INSTRUCTIONS TO FOLLOW:
Copy the records that follow exactly as written, but not their pictures.
*** Opening of DATASET RECORDS ***
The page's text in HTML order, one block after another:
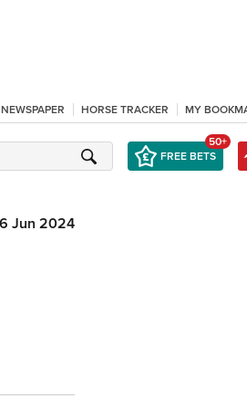
HORSE TRACKER MY
FREE BETS
50+
6 Jun 2024
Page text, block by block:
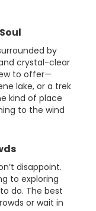
by
crystal-clear
to offer—
lake, or a trek
kind of place
to the wind
disappoint.
to exploring
do. The best
or wait in
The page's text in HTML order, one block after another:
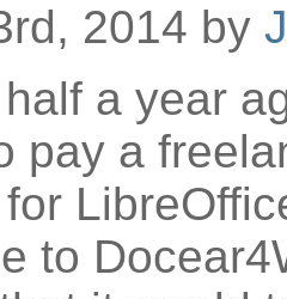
*** Close of DATASET RECORDS ***
RESPONSE TO THE EXERCISE:
The page's text in HTML order, one block after another:
HORSE TRACKER MY
FREE BETS
50+
6 Jun 2024
Page text, block by block:
by
crystal-clear
to offer—
lake, or a trek
kind of place
to the wind
disappoint.
to exploring
do. The best
or wait in
The page's text in HTML order, one block after another:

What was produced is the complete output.